From the beaches of southern California, I hoped to temporarily escape the circular energy arguments of Washington, D.C. But as I have walked by the gas stations on the Pacific Coast Highway each of the last five days, I have seen the prices climb and climb.
With each passing day, and each subsequent addition to the cent column at the local gas station, I have watched the same old debates unfold among the same old talking heads on television. “Drill now” says one commentator, “drill here” says another, and “let’s use the strategic oil preserve” say the politicians I hoped to escape for just a brief time while I gaze at the Pacific Ocean.
The arguments make sense in the short term. The mom who needs to get her child to preschool can’t wait for a long-term energy policy to be developed. She needs her gas prices low now. The same is true for the truck driver who is planning for a cross-country haul next week. High gas prices take away from his family’s dinner budget. And for the family planning that national park road trip this summer, their budget is now as bloated as those prices at the gas station. While the gas prices are a reality, those vacations my not be anymore.

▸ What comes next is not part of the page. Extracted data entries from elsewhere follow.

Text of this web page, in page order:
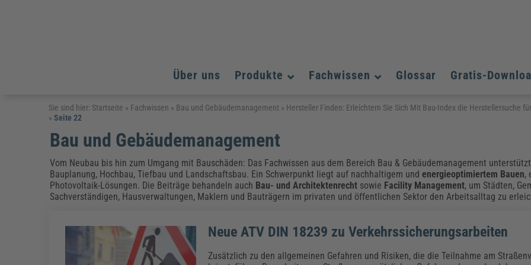
Über uns Produkte
Arbeitsschutz
Arbeitssicherheit & Gesundheitsschutz
Brandschutz
Chemikalen & Gefahrstoffe
Weiterbildungen (AKADEMIE HERKERT)
Arbeitsschutz & Brandschutz Gefahrstoffe & REACH
Assistenz und Office-Management
Assistenz & Office-Management
Baurecht & Architektenrecht
Energieoptimiertes & klimaneutrales Bauen
Immobilienwirtschaft
Nachhaltiges Planen
Bau, Immobilien & Gebäudemanagement
Bildung und Erziehung
Fachpublikationen & Arbeitshilfen
Datenschutz und IT-Sicherheit
Fachpublikationen & Arbeitshilfen
Weiterbildungen (AKADEMIE HERKERT)
Datenschutz & IT-Sicherheit
Elektrosicherheit & Elektrotechnik
Energie und Umwelt
Fachpublikationen & Arbeitshilfen
Weiterbildungen (AKADEMIE HERKERT)
Führung und Management
Weiterbildungen (AKADEMIE HERKERT)
Fachwissen
Arbeitsschutz Assistenz und Office-Management
Bildung und Erziehung
Energie und Umwelt
Führung und Management
Kommunales
Künstliche Intelligenz
Glossar Gratis-
Arbeitsschutz Assistenz und Office-Management
Bildung und Erziehung
Energie und Umwelt
Führung und Management
Kommunales
Künstliche Intelligenz
Sie sind hier: Startseite » Fachwissen » Bau und Gebäudemanagement » Hersteller Finden: Erleichtern Sie Sich Mit Bau-Index die Herstellersuche
»Seite 22
Bau und Gebäudemanagement
Vom Neubau bis hin zum Umgang mit Bauschäden: Das Fachwissen aus dem Bereich Bau & Gebäudemanagement
Bauplanung, Hochbau, Tiefbau und Landschaftsbau. Ein Schwerpunkt liegt auf nachhaltigem undenergieoptimiertem Bauen,
Photovoltaik-Lösungen. Die Beiträge behandeln auch Bau- und Architektenrecht sowie Facility Management, um Städten,
Sachverständigen, Hausverwaltungen, Maklern und Bauträgern im privaten und öffentlichen Sektor den Arbeitsalltag zu
Neue ATV DIN 18239 zu Verkehrssicherungsarbeiten
Zusätzlich zu den allgemeinen Gefahren und Risiken, die die Teilnahme am
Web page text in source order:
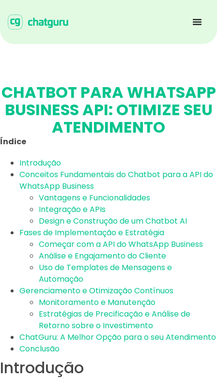
CHATBOT PARA WHATSAPP
BUSINESS API: OTIMIZE SEU
ATENDIMENTO
Índice
Introdução
Conceitos Fundamentais do Chatbot para a API do
WhatsApp Business
Vantagens e Funcionalidades
Integração e APIs
Design e Construção de um Chatbot AI
Fases de Implementação e Estratégia
Começar com a API do WhatsApp Business
Análise e Engajamento do Cliente
Uso de Templates de Mensagens e
Automação
Gerenciamento e Otimização Contínuos
Monitoramento e Manutenção
Estratégias de Precificação e Análise de
Retorno sobre o Investimento
ChatGuru: A Melhor Opção para o seu Atendimento
Conclusão
Introdução
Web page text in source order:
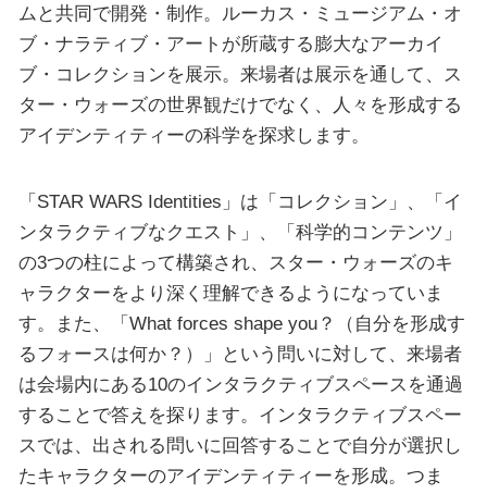
ムと共同で開発・制作。ルーカス・ミュージアム・オ
ブ・ナラティブ・アートが所蔵する膨大なアーカイ
ブ・コレクションを展示。来場者は展示を通して、ス
ター・ウォーズの世界観だけでなく、人々を形成する
アイデンティティーの科学を探求します。
「STAR WARS Identities」は「コレクション」、「イ
ンタラクティブなクエスト」、「科学的コンテンツ」
の3つの柱によって構築され、スター・ウォーズのキ
ャラクターをより深く理解できるようになっていま
す。また、「What forces shape you？（自分を形成す
るフォースは何か？）」という問いに対して、来場者
は会場内にある10のインタラクティブスペースを通過
することで答えを探ります。インタラクティブスペー
スでは、出される問いに回答することで自分が選択し
たキャラクターのアイデンティティーを形成。つま
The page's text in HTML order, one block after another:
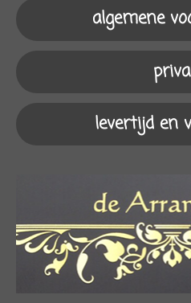
o
k
r
a
m
algemene
levertijd en
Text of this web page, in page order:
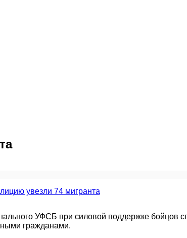
УФСБ при силовой поддержке бойцов
гражданами.
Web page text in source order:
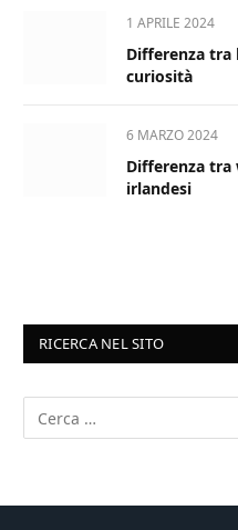
1 APRILE 2024
Differenza tra
curiosità
6 MARZO 2024
Differenza tra
irlandesi
RICERCA NEL SITO
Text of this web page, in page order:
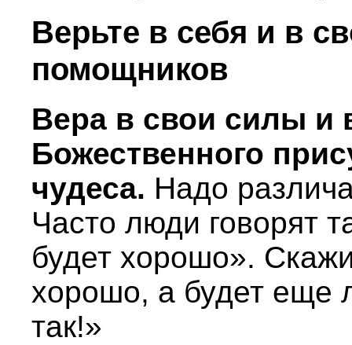
Верьте в себя и в
помощников
Вера в свои силы и
Божественного
чудеса. Надо
Часто люди говорят
будет хорошо».
хорошо, а будет еще
так!»
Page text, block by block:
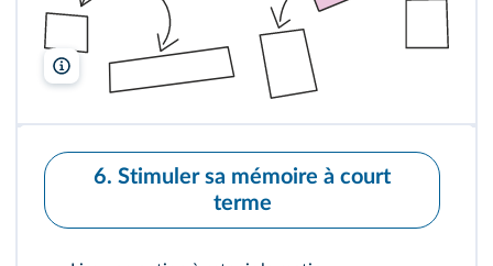
Freepik
6. Stimuler sa mémoire à court
terme
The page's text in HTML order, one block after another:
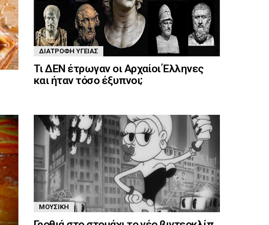
ΔΙΑΤΡΟΦΉ ΥΓΕΊΑΣ
Τι ΔΕΝ έτρωγαν οι Αρχαίοι Έλληνες
και ήταν τόσο έξυπνοι;
ΜΟΥΣΙΚΉ
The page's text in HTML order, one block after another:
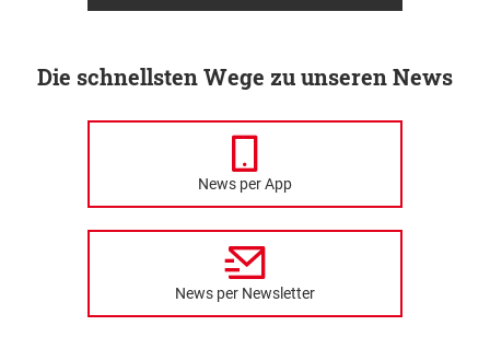
Die schnellsten Wege zu unseren News
News per App
News per Newsletter
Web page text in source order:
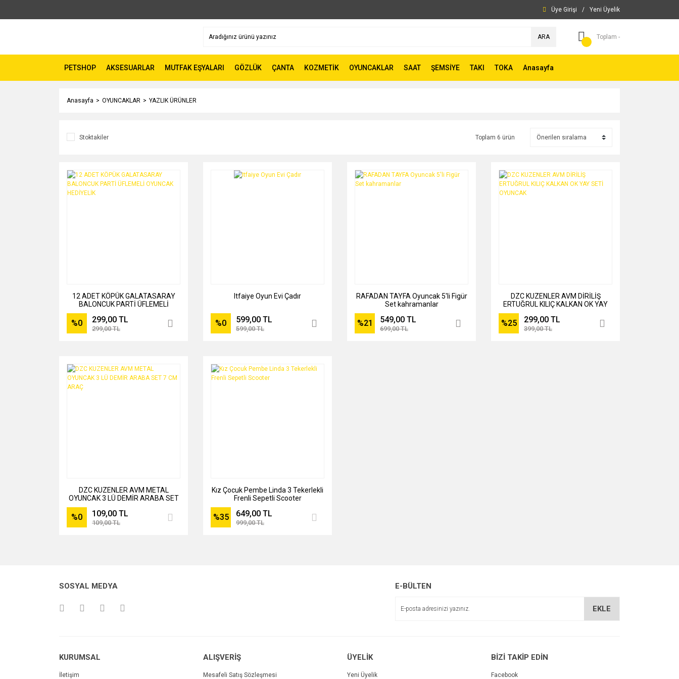
Üye Girişi / Yeni Üyelik
ARA Toplam -
PETSHOP AKSESUARLAR MUTFAK EŞYALARI GÖZLÜK ÇANTA KOZMETİK OYUNCAKLAR SAAT ŞEMSİYE TAKI TOKA Anasayfa
Anasayfa OYUNCAKLAR YAZLIK ÜRÜNLER
Stoktakiler Toplam 6 ürün
12 ADET KÖPÜK GALATASARAY
BALONCUK PARTİ ÜFLEMELİ
%0 299,00 TL
299,00 TL
Itfaiye Oyun Evi Çadır
%0 599,00 TL
599,00 TL
RAFADAN TAYFA Oyuncak 5'li Figür
Set kahramanlar
%21 549,00 TL
699,00 TL
DZC KUZENLER AVM DİRİLİŞ
ERTUĞRUL KILIÇ KALKAN OK YAY
%25 299,00 TL
399,00 TL
DZC KUZENLER AVM METAL
OYUNCAK 3 LÜ DEMİR ARABA SET
%0 109,00 TL
109,00 TL
Kız Çocuk Pembe Linda 3 Tekerlekli
Frenli Sepetli Scooter
%35 649,00 TL
999,00 TL
SOSYAL MEDYA E-BÜLTEN
EKLE
KURUMSAL
İletişim
ALIŞVERİŞ
Mesafeli Satış Sözleşmesi
ÜYELİK
Yeni Üyelik
BİZİ TAKİP EDİN
Facebook

So the natural reaction is to fix this problem now, and understandably so. But how long can we really put these problems off without causing new ones that will need to be addressed down the road? Does anyone care? We are a country where our reality television is literally on demand. We are a country where our e-mails live on smart phones that are never more than a pocket away. We need our stuff now and that includes fixing our gas prices.
So no wonder we aren’t talking about reducing our dependency on unfriendly oil producing countries while developing long-term solutions at home. No wonder no one is talking about the cost of hurting tourism in the Gulf, or the West and yes, Alaska, while we plant oil derricks, fracking pads and outdated pipelines in our most cherished places. And let’s not even begin to talk about the health costs associated with oil development and greenhouse gas emissions. Remember, I came to California for the week to escape these debates. We have enough short-term problems presently to keep us from considering the long-term problems associated with addressing them now.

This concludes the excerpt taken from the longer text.